→ **What is being asked**
Print each entry as it appears. Images stay out of the copy.

Items from a dataset
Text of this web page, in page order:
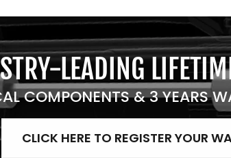
LEADING
COMPONENTS & 3 YEARS
CLICK HERE TO REGISTER YOUR
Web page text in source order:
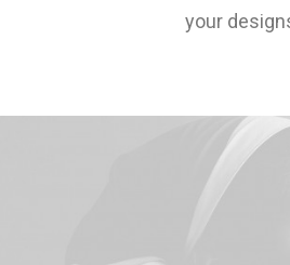
your
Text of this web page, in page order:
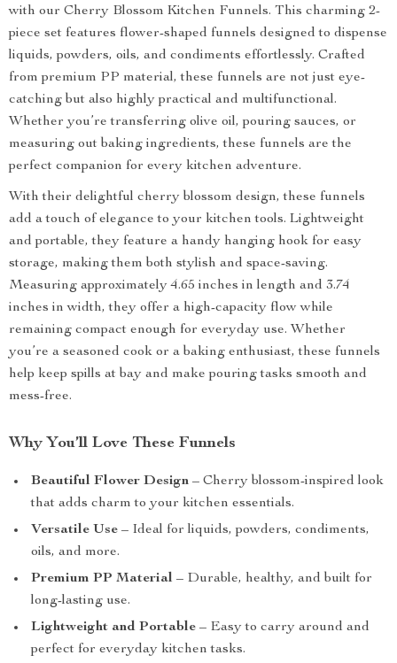
with our Cherry Blossom Kitchen Funnels. This charming 2-
piece set features flower-shaped funnels designed to dispense
liquids, powders, oils, and condiments effortlessly. Crafted
from premium PP material, these funnels are not just eye-
catching but also highly practical and multifunctional.
Whether you’re transferring olive oil, pouring sauces, or
measuring out baking ingredients, these funnels are the
perfect companion for every kitchen adventure.
With their delightful cherry blossom design, these funnels
add a touch of elegance to your kitchen tools. Lightweight
and portable, they feature a handy hanging hook for easy
storage, making them both stylish and space-saving.
Measuring approximately 4.65 inches in length and 3.74
inches in width, they offer a high-capacity flow while
remaining compact enough for everyday use. Whether
you’re a seasoned cook or a baking enthusiast, these funnels
help keep spills at bay and make pouring tasks smooth and
mess-free.
Why You’ll Love These Funnels
Beautiful Flower Design – Cherry blossom-inspired look
that adds charm to your kitchen essentials.
Versatile Use – Ideal for liquids, powders, condiments,
oils, and more.
Premium PP Material – Durable, healthy, and built for
long-lasting use.
Lightweight and Portable – Easy to carry around and
perfect for everyday kitchen tasks.
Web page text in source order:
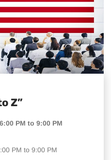
Z”
PM to 9:00 PM
PM to 9:00 PM
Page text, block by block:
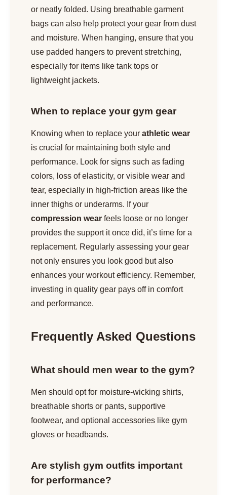
or neatly folded. Using breathable garment
bags can also help protect your gear from dust
and moisture. When hanging, ensure that you
use padded hangers to prevent stretching,
especially for items like tank tops or
lightweight jackets.
When to replace your gym gear
Knowing when to replace your athletic wear
is crucial for maintaining both style and
performance. Look for signs such as fading
colors, loss of elasticity, or visible wear and
tear, especially in high-friction areas like the
inner thighs or underarms. If your
compression wear feels loose or no longer
provides the support it once did, it’s time for a
replacement. Regularly assessing your gear
not only ensures you look good but also
enhances your workout efficiency. Remember,
investing in quality gear pays off in comfort
and performance.
Frequently Asked Questions
What should men wear to the gym?
Men should opt for moisture-wicking shirts,
breathable shorts or pants, supportive
footwear, and optional accessories like gym
gloves or headbands.
Are stylish gym outfits important
for performance?
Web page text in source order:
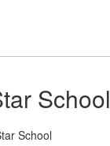
School
School
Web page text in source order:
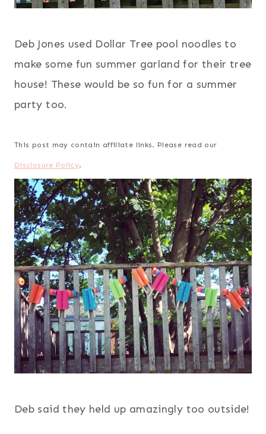
Deb Jones used Dollar Tree pool noodles to
make some fun summer garland for their tree
house! These would be so fun for a summer
party too.
This post may contain affiliate links. Please read our
Disclosure Policy.
Deb said they held up amazingly too outside!
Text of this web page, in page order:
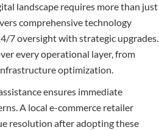
landscape requires more than just
comprehensive technology
7 oversight with strategic upgrades.
every operational layer, from
optimization.
ensures immediate
A local e-commerce retailer
resolution after adopting these
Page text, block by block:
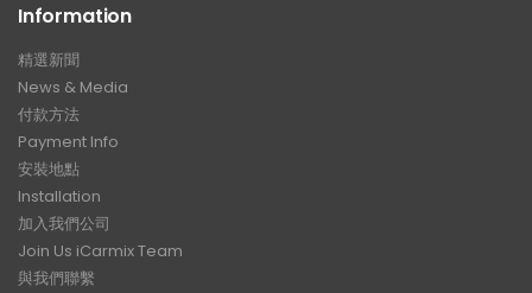
Information
精選新聞
News & Media
付款方法
Payment Info
安裝地點
Installation
加入我們公司
Join Us iCarmix Team
與我們聯繫
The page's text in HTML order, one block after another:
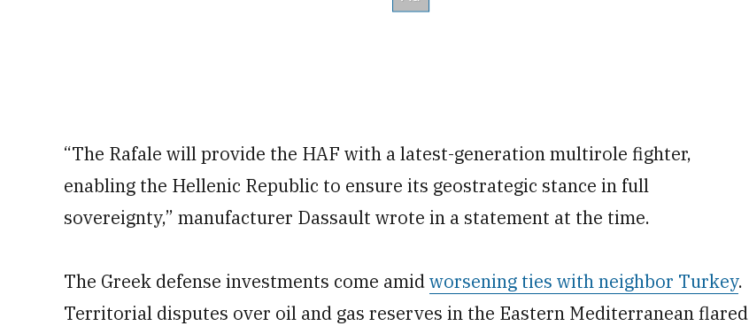
“The Rafale will provide the HAF with a latest-generation multirole fighter,
enabling the Hellenic Republic to ensure its geostrategic stance in full
sovereignty,” manufacturer Dassault wrote in a statement at the time.
The Greek defense investments come amidworsening ties with neighbor Turkey.
Territorial disputes over oil and gas reserves in the Eastern Mediterranean flared
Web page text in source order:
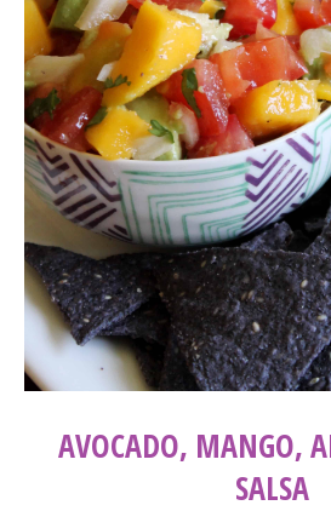
AVOCADO, MANGO,
SALSA
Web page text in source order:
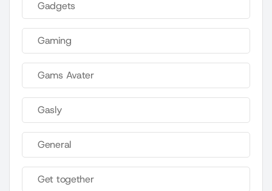
Gadgets
Gaming
Gams Avater
Gasly
General
Get together
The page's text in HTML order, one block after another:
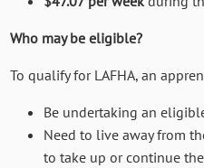
Who may be eligible?
To qualify for LAFHA, an
Be undertaking an
Need to live away from
to take up or continue
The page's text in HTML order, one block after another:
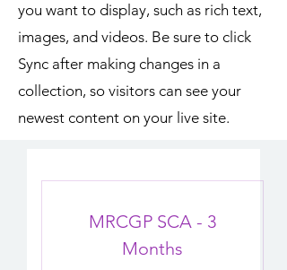
you want to display, such as rich text,
images, and videos. Be sure to click
Sync after making changes in a
collection, so visitors can see your
newest content on your live site.
MRCGP SCA - 3
Months
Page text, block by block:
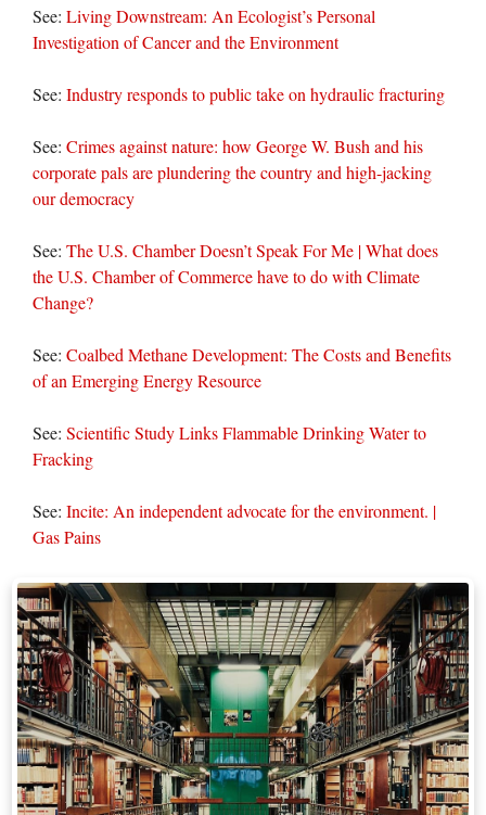
See: Living Downstream: An Ecologist’s Personal
Investigation of Cancer and the Environment
See: Industry responds to public take on hydraulic fracturing
See: Crimes against nature: how George W. Bush and his
corporate pals are plundering the country and high-jacking
our democracy
See: The U.S. Chamber Doesn’t Speak For Me | What does
the U.S. Chamber of Commerce have to do with Climate
Change?
See: Coalbed Methane Development: The Costs and Benefits
of an Emerging Energy Resource
See: Scientific Study Links Flammable Drinking Water to
Fracking
See: Incite: An independent advocate for the environment. |
Gas Pains
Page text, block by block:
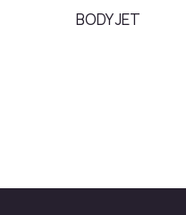
BODY JET
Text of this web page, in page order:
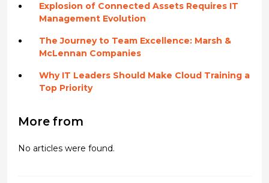
Explosion of Connected Assets Requires IT
Management Evolution
The Journey to Team Excellence: Marsh &
McLennan Companies
Why IT Leaders Should Make Cloud Training a
Top Priority
More from
No articles were found.
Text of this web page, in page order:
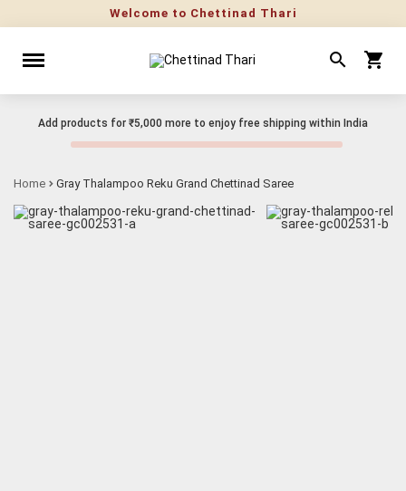
Welcome to Chettinad Thari
Add products for ₹5,000 more to enjoy free shipping within India
Home Gray Thalampoo Reku Grand Chettinad Saree
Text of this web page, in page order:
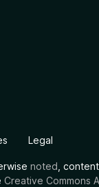
Legal
noted ,
Creative Commons
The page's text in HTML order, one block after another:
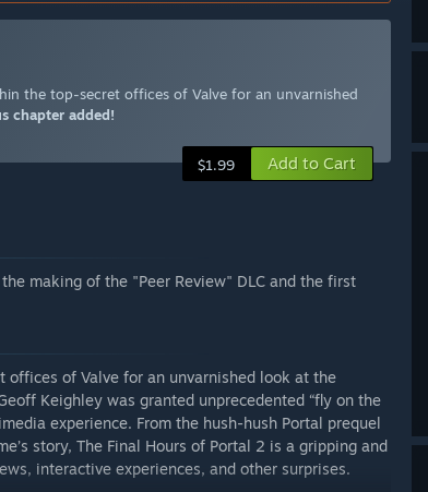
the top-secret offices of Valve for an unvarnished
chapter added!
$1.99 Add to Cart
making of the "Peer Review" DLC and the first
of Valve for an unvarnished look at the
Keighley was granted unprecedented “fly on the
experience. From the hush-hush Portal prequel
story, The Final Hours of Portal 2 is a gripping and
interactive experiences, and other surprises.
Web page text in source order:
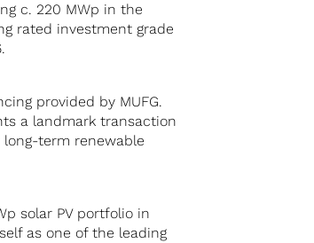
c. 220 MWp in the
rated investment grade
provided by MUFG.
a landmark transaction
term renewable
solar PV portfolio in
as one of the leading

→ **Task solution**
Text of this web page, in page order:
LEADING
COMPONENTS & 3 YEARS
CLICK HERE TO REGISTER YOUR
Web page text in source order:
your
Text of this web page, in page order:
with our Cherry Blossom Kitchen Funnels. This charming 2-
piece set features flower-shaped funnels designed to dispense
liquids, powders, oils, and condiments effortlessly. Crafted
from premium PP material, these funnels are not just eye-
catching but also highly practical and multifunctional.
Whether you’re transferring olive oil, pouring sauces, or
measuring out baking ingredients, these funnels are the
perfect companion for every kitchen adventure.
With their delightful cherry blossom design, these funnels
add a touch of elegance to your kitchen tools. Lightweight
and portable, they feature a handy hanging hook for easy
storage, making them both stylish and space-saving.
Measuring approximately 4.65 inches in length and 3.74
inches in width, they offer a high-capacity flow while
remaining compact enough for everyday use. Whether
you’re a seasoned cook or a baking enthusiast, these funnels
help keep spills at bay and make pouring tasks smooth and
mess-free.
Why You’ll Love These Funnels
Beautiful Flower Design – Cherry blossom-inspired look
that adds charm to your kitchen essentials.
Versatile Use – Ideal for liquids, powders, condiments,
oils, and more.
Premium PP Material – Durable, healthy, and built for
long-lasting use.
Lightweight and Portable – Easy to carry around and
perfect for everyday kitchen tasks.
Web page text in source order:
Z”
PM to 9:00 PM
PM to 9:00 PM
Page text, block by block:
or neatly folded. Using breathable garment
bags can also help protect your gear from dust
and moisture. When hanging, ensure that you
use padded hangers to prevent stretching,
especially for items like tank tops or
lightweight jackets.
When to replace your gym gear
Knowing when to replace your athletic wear
is crucial for maintaining both style and
performance. Look for signs such as fading
colors, loss of elasticity, or visible wear and
tear, especially in high-friction areas like the
inner thighs or underarms. If your
compression wear feels loose or no longer
provides the support it once did, it’s time for a
replacement. Regularly assessing your gear
not only ensures you look good but also
enhances your workout efficiency. Remember,
investing in quality gear pays off in comfort
and performance.
Frequently Asked Questions
What should men wear to the gym?
Men should opt for moisture-wicking shirts,
breathable shorts or pants, supportive
footwear, and optional accessories like gym
gloves or headbands.
Are stylish gym outfits important
for performance?
Web page text in source order:
School
School
Web page text in source order:
Deb Jones used Dollar Tree pool noodles to
make some fun summer garland for their tree
house! These would be so fun for a summer
party too.
This post may contain affiliate links. Please read our
Disclosure Policy.
Deb said they held up amazingly too outside!
Text of this web page, in page order:
landscape requires more than just
comprehensive technology
7 oversight with strategic upgrades.
every operational layer, from
optimization.
ensures immediate
A local e-commerce retailer
resolution after adopting these
Page text, block by block:
Information
精選新聞
News & Media
付款方法
Payment Info
安裝地點
Installation
加入我們公司
Join Us iCarmix Team
與我們聯繫
The page's text in HTML order, one block after another:
“The Rafale will provide the HAF with a latest-generation multirole fighter,
enabling the Hellenic Republic to ensure its geostrategic stance in full
sovereignty,” manufacturer Dassault wrote in a statement at the time.
The Greek defense investments come amidworsening ties with neighbor Turkey.
Territorial disputes over oil and gas reserves in the Eastern Mediterranean flared
Web page text in source order:
AVOCADO, MANGO,
SALSA
Web page text in source order:
Gadgets
Gaming
Gams Avater
Gasly
General
Get together
The page's text in HTML order, one block after another:
Who may be eligible?
To qualify for LAFHA, an
Be undertaking an
Need to live away from
to take up or continue
The page's text in HTML order, one block after another:
you want to display, such as rich text,
images, and videos. Be sure to click
Sync after making changes in a
collection, so visitors can see your
newest content on your live site.
MRCGP SCA - 3
Months
Page text, block by block:
See: Living Downstream: An Ecologist’s Personal
Investigation of Cancer and the Environment
See: Industry responds to public take on hydraulic fracturing
See: Crimes against nature: how George W. Bush and his
corporate pals are plundering the country and high-jacking
our democracy
See: The U.S. Chamber Doesn’t Speak For Me | What does
the U.S. Chamber of Commerce have to do with Climate
Change?
See: Coalbed Methane Development: The Costs and Benefits
of an Emerging Energy Resource
See: Scientific Study Links Flammable Drinking Water to
Fracking
See: Incite: An independent advocate for the environment. |
Gas Pains
Page text, block by block:
BODY JET
Text of this web page, in page order:
Explosion of Connected Assets Requires IT
Management Evolution
The Journey to Team Excellence: Marsh &
McLennan Companies
Why IT Leaders Should Make Cloud Training a
Top Priority
More from
No articles were found.
Text of this web page, in page order:
Welcome to Chettinad Thari
Add products for ₹5,000 more to enjoy free shipping within India
Home Gray Thalampoo Reku Grand Chettinad Saree
Text of this web page, in page order:
Legal
noted ,
Creative Commons
The page's text in HTML order, one block after another:
the top-secret offices of Valve for an unvarnished
chapter added!
$1.99 Add to Cart
making of the "Peer Review" DLC and the first
of Valve for an unvarnished look at the
Keighley was granted unprecedented “fly on the
experience. From the hush-hush Portal prequel
story, The Final Hours of Portal 2 is a gripping and
interactive experiences, and other surprises.
Web page text in source order:
c. 220 MWp in the
rated investment grade
provided by MUFG.
a landmark transaction
term renewable
solar PV portfolio in
as one of the leading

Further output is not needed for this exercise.